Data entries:
::::::::::

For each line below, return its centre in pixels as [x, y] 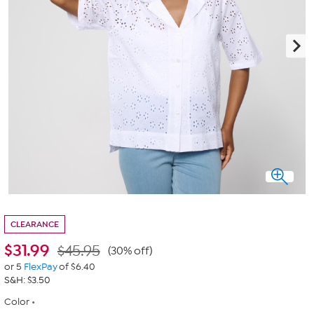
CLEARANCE [35, 224]
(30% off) [130, 251]
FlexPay [40, 267]
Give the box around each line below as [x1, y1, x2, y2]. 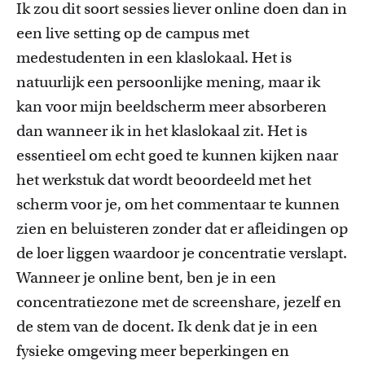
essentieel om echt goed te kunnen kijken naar [16, 146, 338, 165]
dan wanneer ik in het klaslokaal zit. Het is [16, 121, 307, 140]
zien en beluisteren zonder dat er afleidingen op [16, 219, 348, 238]
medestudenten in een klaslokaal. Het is [16, 48, 292, 67]
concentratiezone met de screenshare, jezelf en [16, 292, 341, 311]
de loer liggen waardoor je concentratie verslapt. [16, 244, 347, 262]
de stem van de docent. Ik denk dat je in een [16, 317, 318, 336]
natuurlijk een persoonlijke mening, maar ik [16, 73, 320, 91]
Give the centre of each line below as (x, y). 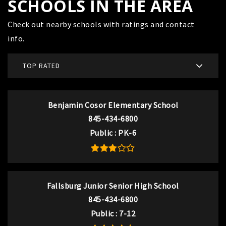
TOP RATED (41, 66)
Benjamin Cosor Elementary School (113, 105)
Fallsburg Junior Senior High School (113, 186)
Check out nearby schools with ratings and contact (101, 24)
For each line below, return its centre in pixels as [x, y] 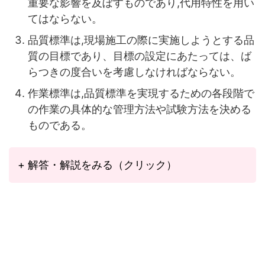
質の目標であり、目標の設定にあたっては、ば [140, 56]
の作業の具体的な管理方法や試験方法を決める [140, 109]
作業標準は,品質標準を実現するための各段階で [141, 93]
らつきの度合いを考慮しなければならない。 [134, 72]
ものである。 [60, 125]
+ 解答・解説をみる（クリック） [97, 165]
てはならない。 [65, 18]
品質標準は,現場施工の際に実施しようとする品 [141, 40]
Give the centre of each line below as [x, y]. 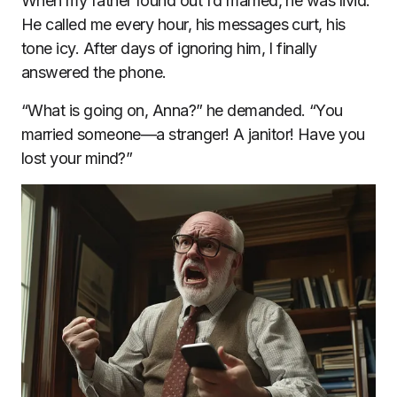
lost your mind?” [77, 158]
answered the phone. [94, 72]
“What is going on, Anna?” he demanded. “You [182, 110]
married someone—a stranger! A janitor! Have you [193, 134]
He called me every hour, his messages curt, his [183, 24]
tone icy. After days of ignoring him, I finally [169, 48]

::::::::::

● WORK REQUIRED: Copy the records above exactly, omitting every picture.

● RESULT OF THIS TASK:
For each line below, return its centre in pixels as [x, y] 
CLEARANCE [35, 224]
(30% off) [130, 251]
FlexPay [40, 267]
Give the box around each line below as [x1, y1, x2, y2]. 
essentieel om echt goed te kunnen kijken naar [16, 146, 338, 165]
dan wanneer ik in het klaslokaal zit. Het is [16, 121, 307, 140]
zien en beluisteren zonder dat er afleidingen op [16, 219, 348, 238]
medestudenten in een klaslokaal. Het is [16, 48, 292, 67]
concentratiezone met de screenshare, jezelf en [16, 292, 341, 311]
de loer liggen waardoor je concentratie verslapt. [16, 244, 347, 262]
de stem van de docent. Ik denk dat je in een [16, 317, 318, 336]
natuurlijk een persoonlijke mening, maar ik [16, 73, 320, 91]
Give the centre of each line below as (x, y). 
TOP RATED (41, 66)
Benjamin Cosor Elementary School (113, 105)
Fallsburg Junior Senior High School (113, 186)
Check out nearby schools with ratings and contact (101, 24)
For each line below, return its centre in pixels as [x, y] 
質の目標であり、目標の設定にあたっては、ば [140, 56]
の作業の具体的な管理方法や試験方法を決める [140, 109]
作業標準は,品質標準を実現するための各段階で [141, 93]
らつきの度合いを考慮しなければならない。 [134, 72]
ものである。 [60, 125]
+ 解答・解説をみる（クリック） [97, 165]
てはならない。 [65, 18]
品質標準は,現場施工の際に実施しようとする品 [141, 40]
Give the centre of each line below as [x, y]. 
lost your mind?” [77, 158]
answered the phone. [94, 72]
“What is going on, Anna?” he demanded. “You [182, 110]
married someone—a stranger! A janitor! Have you [193, 134]
He called me every hour, his messages curt, his [183, 24]
tone icy. After days of ignoring him, I finally [169, 48]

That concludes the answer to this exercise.